Click this YouTube link to watch the webinar and hear the responses to the questions above. Additional questions received are answered below:

 

WEBINAR FOLLOW-UP Q&A 

 

  1. Could you give us a quick description of the dating method using the wasp nests. Also what did the art work look like from 20,000 years ago.?

The balls of mud that the wasps make their nests from contain small amounts of charcoal that can be used for ultra-sensitive radiocarbon dating using a huge instrument called an Accelerator Mass Spectrometer at theAustralian Nuclear Science and Technology Organisation (ANSTO) in Lucas Heights, south of Sydney.  The tiny charcoal particles seem to come mostly from burning spinifex and our PhD student Damien Finch has developed very careful methods to extract and purify the charcoal before it is analysed to separate it from any other carbon-bearing material that might be present.  Radiocarbon dating determines the time when an organism died and stopped exchanging carbon with the atmosphere, in this case when the spinifex was burnt in bushfires.  Fresh charcoal at the time it was incorporated in the mud had an age that was close to zero.  When we sample an old nest thousands of years later we get an age that is essentially the time the wasp built the nest, so if this is over a painting, we know the painting must be older than that, or if it is under the painting we know it must be younger than the nest.  Damien has done this on hundreds of wasp nests that are associated with paintings and this method has given us our best idea so far of the ages of the different rock art styles.

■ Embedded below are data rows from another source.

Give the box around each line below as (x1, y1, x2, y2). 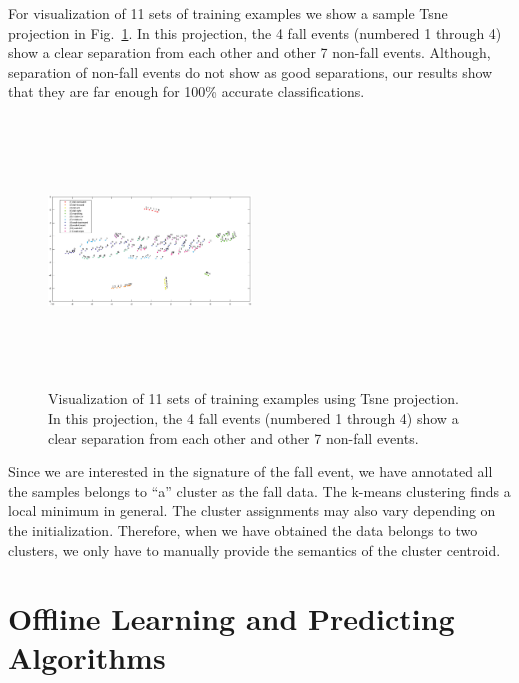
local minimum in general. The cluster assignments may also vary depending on (8, 500, 496, 521)
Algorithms (8, 637, 166, 678)
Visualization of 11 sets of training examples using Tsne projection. (48, 388, 459, 409)
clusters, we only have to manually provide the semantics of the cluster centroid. (8, 539, 501, 560)
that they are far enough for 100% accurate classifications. (8, 81, 365, 102)
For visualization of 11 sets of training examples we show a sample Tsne (8, 3, 448, 23)
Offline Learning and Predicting (8, 598, 455, 639)
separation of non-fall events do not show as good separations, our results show (8, 61, 493, 82)

The earliest paintings dated by this method are from the ‘Irregular Infill Animal Period’ and, as the name implies, these are mostly of animals such as kangaroos, crocodiles, goannas, fish and occasionally birds and plants, especially yams, but rarely people.  Sometimes the paintings include thylacines which are thought to have been extinct on the mainland for some 4,000 to 8,000 years, so we knew they must have been painted a long time ago, even before we started the dating project. These paintings are all made using purplish-red pigments filled in with irregular brush strokes in a dashed or dotted pattern.  There are some good examples on the RAA website.

 

  1. Are the changes in climate and art style that you have discovered also reflected in traditional stories past down through the generations?

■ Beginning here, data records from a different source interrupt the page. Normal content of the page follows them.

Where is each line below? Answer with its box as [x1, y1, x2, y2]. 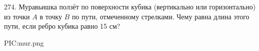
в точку [39, 11, 62, 21]
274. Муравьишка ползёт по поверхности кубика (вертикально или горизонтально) [4, 1, 256, 11]
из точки [4, 11, 30, 21]
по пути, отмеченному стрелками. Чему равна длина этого [71, 11, 249, 21]
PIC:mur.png [4, 37, 44, 48]
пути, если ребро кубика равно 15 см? [4, 21, 120, 31]
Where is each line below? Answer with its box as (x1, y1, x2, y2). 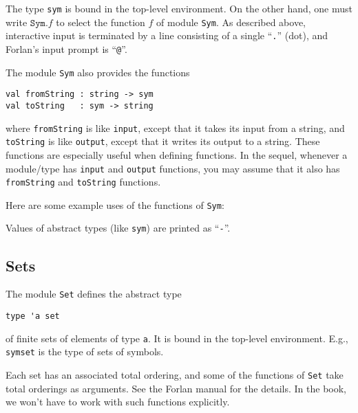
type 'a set (6, 311, 60, 321)
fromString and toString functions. (6, 175, 161, 189)
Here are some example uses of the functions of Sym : (6, 197, 224, 212)
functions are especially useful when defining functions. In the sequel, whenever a (6, 147, 348, 161)
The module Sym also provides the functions (6, 65, 190, 79)
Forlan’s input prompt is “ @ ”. (6, 41, 127, 56)
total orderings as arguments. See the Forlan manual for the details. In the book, (6, 381, 346, 395)
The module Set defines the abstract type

This is a question that we have not yet had time to explore with the Traditional Owners, but very much look forward to doing so, now that we have an idea of the age of the various art styles.  Most of the stories we have heard, however, relate to the most recent Wanjina phase of the art sequence, mostly from the last four thousand years, a period when climatic conditions have been relatively stable and much as they are today.

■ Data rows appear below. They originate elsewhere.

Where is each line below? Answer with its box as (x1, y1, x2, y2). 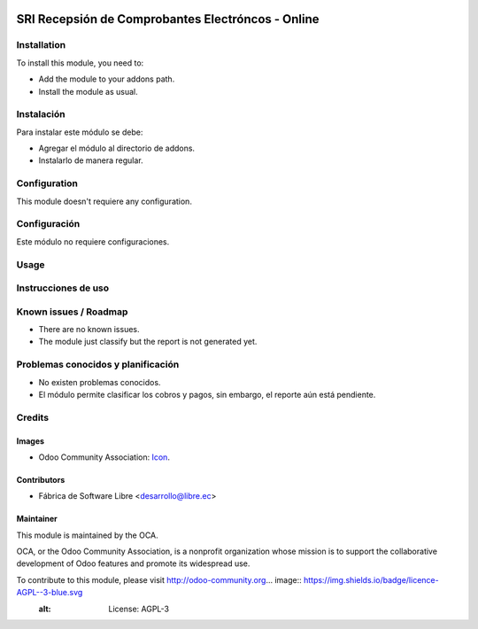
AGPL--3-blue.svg (16, 587, 83, 598)
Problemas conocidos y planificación (16, 359, 180, 371)
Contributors (16, 474, 66, 485)
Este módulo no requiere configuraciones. (16, 236, 170, 247)
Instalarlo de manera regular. (38, 155, 143, 166)
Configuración (16, 218, 81, 230)
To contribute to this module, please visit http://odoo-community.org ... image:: (16, 574, 302, 585)
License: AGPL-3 (108, 603, 170, 614)
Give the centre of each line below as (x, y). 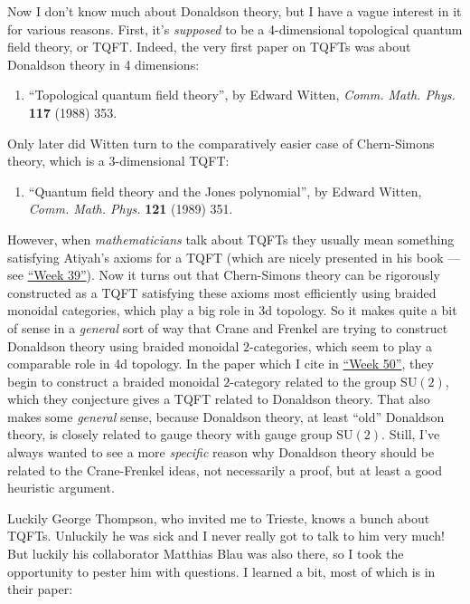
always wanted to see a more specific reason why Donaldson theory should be (221, 452)
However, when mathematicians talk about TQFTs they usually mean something (231, 239)
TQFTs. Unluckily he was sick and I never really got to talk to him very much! (226, 536)
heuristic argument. (61, 488)
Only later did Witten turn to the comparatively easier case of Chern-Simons (221, 143)
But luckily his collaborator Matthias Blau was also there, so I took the (206, 554)
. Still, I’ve (411, 434)
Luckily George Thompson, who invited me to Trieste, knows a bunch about (219, 518)

What we do know now from our dating of the earlier art styles is that the oldest paintings date back to the end of the last Ice Age, when the great ice-sheets in the northern hemisphere, especially on North America, northern Europe and Siberia had reached their maximum extent and then started to melt from about 18,000 years ago.  Global sea levels then were about 125 metres lower than today because so much water was locked up in ice. As the ice sheets melted sea levels rose rapidly from about 18,000 until they reached something like their present level around 8,000 years ago.  This was a time of enormous and almost continuous environmental and climatic change and encompasses our best estimates of the time over which most of the pre-Wanjina art styles were painted.  It is more than likely that the changes we see in the art styles are reflecting these changes in the environment and the rapidly changing distribution of land and sea during this time.

We are hopeful that one particular type of mineral accretion, forming within the Kimberley rock art shelters and occasionally in association with the rock art, is capable of recording environmental change over similar timescales to the dates produced for the art (e.g. over ~20,000 years). These accretions may prove key in providing a Kimberley specific, climatic context to the changes observed in the art styles.